DESCRIPTION OF THE TASK: Only the lines that contain the string "tartomány" belong in the answer; pull them from the records.

** Opening DATA TO EXAMINE block **

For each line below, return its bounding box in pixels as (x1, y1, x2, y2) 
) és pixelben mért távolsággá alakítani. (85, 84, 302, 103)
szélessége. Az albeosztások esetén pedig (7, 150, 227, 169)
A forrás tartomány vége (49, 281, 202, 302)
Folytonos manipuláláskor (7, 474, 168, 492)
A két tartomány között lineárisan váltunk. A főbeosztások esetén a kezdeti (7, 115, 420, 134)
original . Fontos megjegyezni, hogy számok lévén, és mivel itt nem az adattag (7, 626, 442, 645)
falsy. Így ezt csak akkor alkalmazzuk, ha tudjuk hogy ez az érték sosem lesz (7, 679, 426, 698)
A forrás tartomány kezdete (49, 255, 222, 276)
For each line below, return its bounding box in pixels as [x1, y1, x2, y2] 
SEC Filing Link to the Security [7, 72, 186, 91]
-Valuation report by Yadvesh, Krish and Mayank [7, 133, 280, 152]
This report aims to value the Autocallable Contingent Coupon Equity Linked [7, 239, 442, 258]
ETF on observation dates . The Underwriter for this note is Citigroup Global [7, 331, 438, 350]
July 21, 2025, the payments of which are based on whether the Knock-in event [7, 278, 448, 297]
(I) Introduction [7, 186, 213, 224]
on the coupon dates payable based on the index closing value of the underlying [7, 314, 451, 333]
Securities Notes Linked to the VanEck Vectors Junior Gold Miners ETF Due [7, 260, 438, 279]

** Closing DATA TO EXAMINE block **
** Opening DATA TO EXAMINE block **

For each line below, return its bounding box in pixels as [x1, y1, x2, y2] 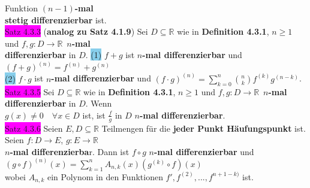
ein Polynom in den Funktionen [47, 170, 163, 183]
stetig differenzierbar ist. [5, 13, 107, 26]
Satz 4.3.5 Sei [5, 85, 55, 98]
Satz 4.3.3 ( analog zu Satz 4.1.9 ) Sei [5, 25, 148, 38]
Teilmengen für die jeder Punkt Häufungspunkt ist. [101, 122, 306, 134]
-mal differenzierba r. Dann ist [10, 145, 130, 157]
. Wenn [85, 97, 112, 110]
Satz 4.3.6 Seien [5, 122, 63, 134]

** Closing DATA TO EXAMINE block **
** Opening DATA TO EXAMINE block **

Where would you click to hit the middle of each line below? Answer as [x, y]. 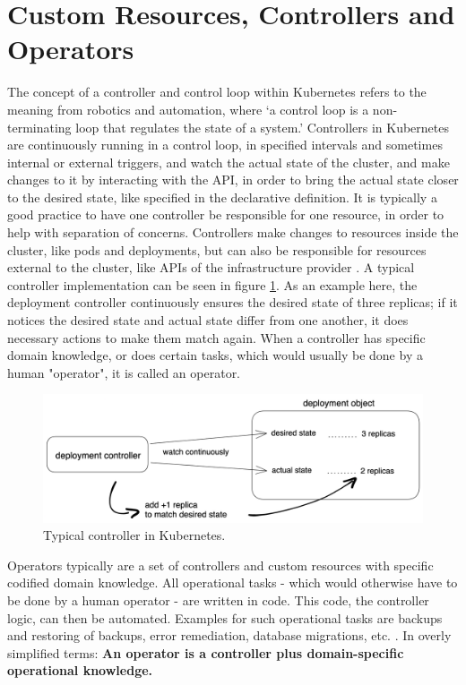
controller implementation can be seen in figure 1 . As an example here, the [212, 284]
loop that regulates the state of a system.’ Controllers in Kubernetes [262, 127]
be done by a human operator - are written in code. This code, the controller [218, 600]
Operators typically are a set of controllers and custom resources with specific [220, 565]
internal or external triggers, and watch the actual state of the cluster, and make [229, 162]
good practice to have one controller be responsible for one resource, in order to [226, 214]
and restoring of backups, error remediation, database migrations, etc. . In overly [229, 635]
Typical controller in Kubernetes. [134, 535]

** Closing DATA TO EXAMINE block **

RESPONSE BELOW:
A forrás tartomány vége (49, 281, 202, 302)
A két tartomány között lineárisan váltunk. A főbeosztások esetén a kezdeti (7, 115, 420, 134)
A forrás tartomány kezdete (49, 255, 222, 276)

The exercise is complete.